今年最後の論文紹介は、JCOからちょっと懐かしい臨床研究の長期フォローアップ成績を選んでみました。

 

Treatment of Older Patients With Mantle Cell Lymphoma (MCL): Long-Term Follow-Up of the Randomized European MCL Elderly Trial

Kluin-Nelemans HC et al, JCO 2019, doi: 10.1200/JCO.19.01294

 

【目的】

2012年に発表されたランダム化非盲検第Ⅲ相試験であるEuropean Mantle Cell Lymphoma(MCL) Elderly試験のアップデートにおいては、リツキシマブ維持療法に関する長期間の有効性と安全性に特に焦点を当てて、長期成績を確認することを目的とした。

 

【患者と方法】

新規に診断された560人のMCL症例が、R-CHOP群、R-FC群(リツキシマブ・フルダラビン・シクロフォスファミド)のいずれかに最初のランダム化を受け、さらにその後、治療に反応した316症例をリツキシマブ群もしくはインターフェロンα群による維持療法に2回目のランダム化を行い、維持療法はリンパ腫の進行まで継続された。
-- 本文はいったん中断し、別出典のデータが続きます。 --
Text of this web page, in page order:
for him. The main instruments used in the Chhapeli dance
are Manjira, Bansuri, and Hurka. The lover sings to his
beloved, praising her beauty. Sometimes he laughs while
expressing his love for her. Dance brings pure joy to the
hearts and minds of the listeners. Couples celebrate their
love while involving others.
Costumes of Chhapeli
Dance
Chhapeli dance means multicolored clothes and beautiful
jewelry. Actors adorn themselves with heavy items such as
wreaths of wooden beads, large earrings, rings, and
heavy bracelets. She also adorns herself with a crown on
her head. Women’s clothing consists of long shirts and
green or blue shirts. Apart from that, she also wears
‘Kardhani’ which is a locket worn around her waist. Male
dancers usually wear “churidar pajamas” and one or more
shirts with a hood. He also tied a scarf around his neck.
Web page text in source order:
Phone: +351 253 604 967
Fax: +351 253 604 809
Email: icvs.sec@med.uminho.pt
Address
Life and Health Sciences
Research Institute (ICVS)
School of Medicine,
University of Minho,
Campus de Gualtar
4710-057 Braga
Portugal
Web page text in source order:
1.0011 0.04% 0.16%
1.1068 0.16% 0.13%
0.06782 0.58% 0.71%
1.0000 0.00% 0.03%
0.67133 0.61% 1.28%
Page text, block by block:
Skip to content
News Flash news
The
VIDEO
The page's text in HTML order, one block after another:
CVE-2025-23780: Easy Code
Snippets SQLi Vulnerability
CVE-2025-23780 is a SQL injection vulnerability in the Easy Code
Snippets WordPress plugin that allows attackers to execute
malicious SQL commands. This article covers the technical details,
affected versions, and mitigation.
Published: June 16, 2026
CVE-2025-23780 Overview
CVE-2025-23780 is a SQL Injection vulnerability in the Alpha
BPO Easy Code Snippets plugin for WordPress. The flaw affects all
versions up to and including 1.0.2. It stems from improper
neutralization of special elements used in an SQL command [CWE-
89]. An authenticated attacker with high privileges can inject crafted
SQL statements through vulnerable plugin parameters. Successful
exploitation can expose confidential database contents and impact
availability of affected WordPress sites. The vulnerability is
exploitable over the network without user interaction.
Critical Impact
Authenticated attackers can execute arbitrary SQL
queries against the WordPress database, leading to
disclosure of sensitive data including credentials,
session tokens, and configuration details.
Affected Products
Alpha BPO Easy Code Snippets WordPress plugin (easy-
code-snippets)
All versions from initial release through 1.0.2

最初のランダム化からの無増悪生存期間、および最初もしくは2回目のランダム化からの全生存(OS)を比較した。

 

【結果】

中央値で7.6年のフォローアップ後において、以前に報告された初回治療におけるOSの有意差は持続していた(R-CHOP群 [n = 280] 中央値 6.4年 vs R-FC群 [n = 280] 中央値 3.9年;P = 0.0054)。R-CHOPに反応を示した患者群において、無増悪生存期間とOSの中央値はそれぞれ5.4年と9.8年であった。リツキシマブ維持療法群に割り付けされた場合(n = 87)にリツキシマブによる利益を最も受け、インターフェロンα(n = 97)と比較して無増悪生存期間(5.4年 vs 1.9年;P = 0.001)とOS(9.8年 vs 7.1年;P = 0.0026)の双方で有意差が見られた。

 

R-CHOPで治療をされた患者のうち、58%と32%が維持療法開始後それぞれ2年後、5年後にも治療継続されていた。R-FCで治療を受けた後のリツキシマブ維持療法は、予期されない寛解期の死亡の累積発生率が高かった(5年後で22%)。リツキシマブ維持療法の毒性はR-CHOP群で低かった(grade 3~4の白血球減少もしくは感染症:5%)一方で、R-FC群ではgrade 3~4の白血球減少が最大40%、感染症が最大15%と頻度が高かった。

 

【結論】

高齢者のMCLに対し、R-CHOP療法後に再発するまでリツキシマブ維持療法を行う治療戦略の優れた結果は、長期間のフォローアップでも維持されていた。2年間を超えるリツキシマブ維持療法の延長は有効かつ安全なものである。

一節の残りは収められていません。